From the evidence:
from sympy import *
N = 1000
for n in range(2, N):
if not isprime(n + 1) or not isprime(n-1):
s = n**2 - 1
if rad(s) != s:
print(f"True for {n} = n, n^2 - 1 = {s}")
else:
print(f"False for {n} = n, n^2 - 1 = {s}")
Prints all true:
.........
True for 963 = n, n^2 - 1 = 927368
True for 964 = n, n^2 - 1 = 929295
True for 965 = n, n^2 - 1 = 931224
True for 966 = n, n^2 - 1 = 933155
True for 967 = n, n^2 - 1 = 935088
True for 968 = n, n^2 - 1 = 937023
True for 969 = n, n^2 - 1 = 938960
True for 970 = n, n^2 - 1 = 940899
True for 971 = n, n^2 - 1 = 942840
True for 972 = n, n^2 - 1 = 944783
True for 973 = n, n^2 - 1 = 946728
True for 974 = n, n^2 - 1 = 948675
True for 975 = n, n^2 - 1 = 950624
True for 976 = n, n^2 - 1 = 952575
True for 977 = n, n^2 - 1 = 954528
True for 978 = n, n^2 - 1 = 956483
True for 979 = n, n^2 - 1 = 958440
True for 980 = n, n^2 - 1 = 960399
True for 981 = n, n^2 - 1 = 962360
True for 982 = n, n^2 - 1 = 964323
True for 983 = n, n^2 - 1 = 966288
True for 984 = n, n^2 - 1 = 968255
True for 985 = n, n^2 - 1 = 970224
True for 986 = n, n^2 - 1 = 972195
True for 987 = n, n^2 - 1 = 974168
True for 988 = n, n^2 - 1 = 976143
True for 989 = n, n^2 - 1 = 978120
True for 990 = n, n^2 - 1 = 980099
True for 991 = n, n^2 - 1 = 982080
True for 992 = n, n^2 - 1 = 984063
True for 993 = n, n^2 - 1 = 986048
True for 994 = n, n^2 - 1 = 988035
True for 995 = n, n^2 - 1 = 990024
True for 996 = n, n^2 - 1 = 992015
True for 997 = n, n^2 - 1 = 994008
True for 998 = n, n^2 - 1 = 996003
True for 999 = n, n^2 - 1 = 998000
It seems that every non-twin prime average $n\gt 1$ is such that $n^2 - 1$ (the product of its would-be primes) is not square-free.

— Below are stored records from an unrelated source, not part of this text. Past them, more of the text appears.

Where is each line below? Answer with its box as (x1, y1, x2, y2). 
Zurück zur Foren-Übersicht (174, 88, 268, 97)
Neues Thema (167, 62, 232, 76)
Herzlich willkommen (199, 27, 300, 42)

How can we prove this by elementary means?
from sympy import *
N = 100000
k = 2
for n in range(3, N):
if not isprime(n + k) or not isprime(n - k):
s = n**2 - k**2
if rad(s) != s:
print(f"True for {n} = n, n^2 - k^2 = {s}")
else:
print(f"False for {n} = n, n^2 - k^2 = {s}")
assert(0)
According to the last code output, I conclude with this conjecture:
Generalized Conjecture. For all fixed $k \geq 1$, for sufficiently large $n \in \Bbb{N},$ namely about $n - k \gt 0$, we have that $n \pm k \in \Bbb{P}$ or in other words $n$ is a $2k$-separated prime average if and only if $n^2 - k^2$ is a square-free integer!

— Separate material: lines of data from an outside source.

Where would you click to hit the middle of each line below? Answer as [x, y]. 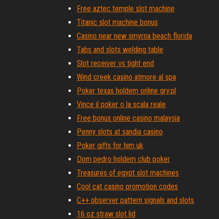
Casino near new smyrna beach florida [134, 36]
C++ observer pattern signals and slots [135, 200]
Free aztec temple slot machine [126, 9]
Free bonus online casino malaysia [128, 118]
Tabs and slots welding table [120, 50]
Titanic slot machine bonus [117, 22]
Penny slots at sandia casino [120, 132]
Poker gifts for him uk [110, 145]

How can we prove it or has this already been proved?
Your conjecture is not true. $n=14$ is not a twin prime average (as $14+1 = 15 = 3\cdot 5$ is not a prime), but $n^2 - 1 = 195 = 3\cdot 5\cdot 13$ is square-free.
You could sharpen your conjecture by requiring that neither $n-1$ nor $n+1$ are prime. But it still won't be true. Now $n=34$ with $n-1 = 3\cdot 11$ composite, $n+1 = 5\cdot 7$ composite and $n^2 - 1 = 1155 = 3\cdot 5\cdot 7\cdot 11$ squarefree is a counterexample.